La riduzione di colesterolo intracellulare, promuove l'incremento dell'espressione del recettore delle LDL sugli epatociti che, di fatto, aumentano l'assorbimento di LDL dal sangue, andando così a diminuire la concentrazione di LDL.
In natura esiste un prodotto, noto come riso rosso fermentato che possiede un effetto ipocolesterolemizzante che si espleta tramite un'azione statino-simile (inibisce HMG-Coa reduttasi), grazie all'azione della monacolina che rappresenta il componente bioattivo.

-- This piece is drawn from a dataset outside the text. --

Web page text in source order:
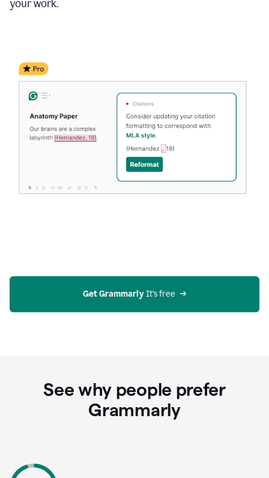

Esistono anche altri meccanismi con cui è possibile ridurre i livelli di colesterolo, ad esempio il farmaco ezetimibe, inibisce l'assorbimento del colesterolo proveniente dalla dieta e di quello presente nella bile a livello dell'orletto a spazzola dell'enterocita; interagendo con la proteina Niemann-Pick C1-like 1, senza interferire con l'assorbimento di altri nutrienti. La riduzione dell'assorbimento di colesterolo, innesca una maggiore espressione dei recettori per LDL, il che favorisce una riduzione del contenuto di colesterolo nel sangue.
Altro interessante meccanismo sfruttato per la riduzione di del colesterolo LDL nel sangue, è rappresentato dall'inibizione di PCSK9; dal momento che elevati livelli o un'iperfunzionalità di questa proteina nel plasma riduce i recettori per le LDL, sono stati sviluppati alcuni anticorpi monoclonali in grado di ridurre la presenza di PCSK9 nel plasma e quindi di evitare la degradazione del recettore.